Glaciokarst is a geological term that refers to a specific type of karst landscape that has been influenced significantly by past glacial activity.

Karst landscapes consist of distinctive surface and subsurface landforms. These landforms are a result of the dissolution of soluble rocks like limestone, gypsum or dolomite by water. In the case of glaciokarst, the karst landscape has been shaped by the action of glaciers resulting in glacial erosion, deposition or other processes that directly impact the soluble rocks in the area. Examples of glaciokarst landscapes are found in the Western Alps or the Eastern Alps such as Tennengebirge, Dachstein Mountains and the Altai Mountains.

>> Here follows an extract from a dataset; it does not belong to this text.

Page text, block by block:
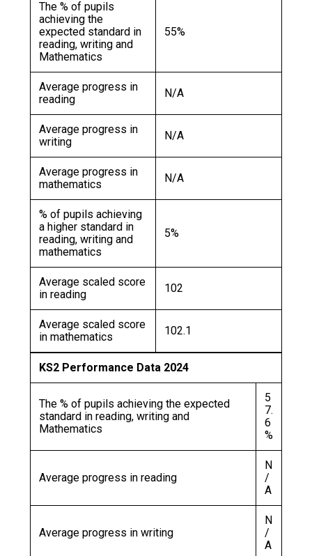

== Formation of glaciokarst ==
Glaciokarst landscapes form through interactions between ice and certain types of rock, like limestone, gypsum, or dolomite, that are able to dissolve in water. When glaciers move over the land, they shape it by carving valleys and other glacial features. As it acquires carbon dioxide, meltwater from these glaciers forms a weak acid that can dissolve these specific rocks, eventually leading to cave formation. Over time, the combination of glacial sculpting and rock dissolution produces distinct landforms such as sinkholes and caves within the regions affected by glaciers.

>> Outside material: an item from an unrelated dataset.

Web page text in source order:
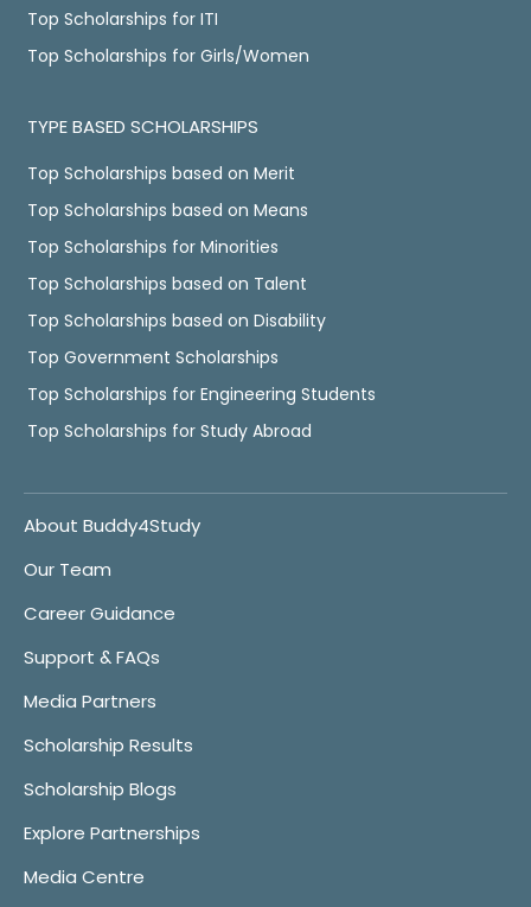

Velež Mountain provides an example of glaciokarst where karstic terrain has been significantly affected by glacial processes during the Pleistocene epoch. This landscape includes valley glaciers and a plateau glacier, primarily located on the northern slopes. The northern slopes exhibit features shaped by glacial erosion, presenting cirques, pavements, and roche moutonnées covered with small-scale karst features while in the lower regions of the Velež Mountain, significant moraine ridges, lateral moraines, breach-lobe moraines, and smaller recessional moraines formed, varying in their composition and height. The absence of valley discharge and the presence of indicators of glacial erosion hint at a pattern of vertical drainage of sub-glacial waters into the karst landscape. The outwash fans that filled some hollow areas displayed a change in the kind of sediment they contained, from rough near the ice margin to finer material further away.

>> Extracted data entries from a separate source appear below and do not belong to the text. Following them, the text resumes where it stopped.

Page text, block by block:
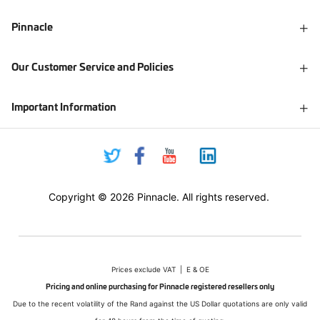
Pinnacle
Our Customer Service and Policies
Important Information
Copyright © 2026 Pinnacle. All rights reserved.
Prices exclude VAT | E & OE
Pricing and online purchasing for Pinnacle registered resellers only
Due to the recent volatility of the Rand against the US Dollar quotations are only valid
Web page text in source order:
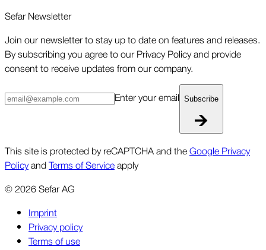
Sefar Newsletter
Join our newsletter to stay up to date on features and releases.
By subscribing you agree to our Privacy Policy and provide
consent to receive updates from our company.
Enter your email Subscribe
This site is protected by reCAPTCHA and theGoogle Privacy
PolicyandTerms of Serviceapply
©2026Sefar AG
Imprint
Privacy policy
Terms of use
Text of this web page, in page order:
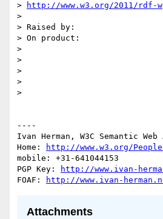
>
http://www.w3.org/2011/rdf-
>
> Raised by:
> On product:
>
>
>
>
>
----
Ivan Herman, W3C Semantic
Home:
http://www.w3.org/
mobile: +31-641044153
PGP Key:
http://www.ivan-
FOAF:
http://www.ivan-
Attachments
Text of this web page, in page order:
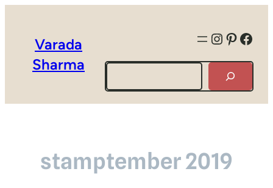
Varada
Sharma
Search
stamptember 2019
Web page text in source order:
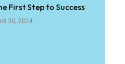
First Step to Success
30, 2024
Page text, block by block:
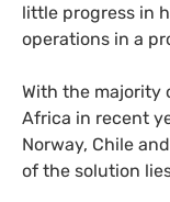
little progress in
operations in a
With the majority
Africa in recent
Norway, Chile
of the solution
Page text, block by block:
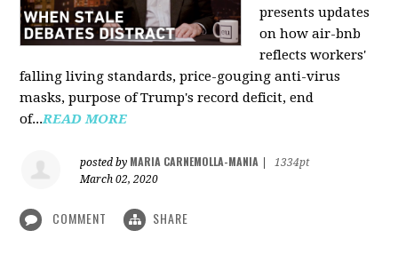
presents updates
on how air-bnb
reflects workers'
falling living standards, price-gouging anti-virus
masks, purpose of Trump's record deficit, end
of...READ MORE
posted by MARIA CARNEMOLLA-MANIA
1334pt
March 02, 2020
COMMENT SHARE

== Characteristics of glaciokarst ==
Glaciokarst landscapes have an array of unique features resulting from the fusion of glacial and karstic processes. Typical features found in glaciokarst landscapes may include glacially carved valleys, sinkholes formed by the dissolution of bedrock, and ice-contact features. Glaciokarsts encompass various classifications based on multiple criteria. These classifications include distinctions regarding the presence of meltwater, the types of karstic rocks involved, proximity to the Equator, the relationship between glaciers and karst formations, the geographical location of the glaciokarsts, and the rate of glaciation. Glaciokarsts are predominantly composed of limestone but can also form on marble, dolomite, and gypsum. Structurally, they are categorized into Alpine or continental types, and geosyncline or tabular types. They can exist in marine or terrestrial environments, each with varying levels of precipitation and ice cover impacting the karst formations. The interaction between the processes of glaciation and karstification can create intriguing geological formations and landscapes.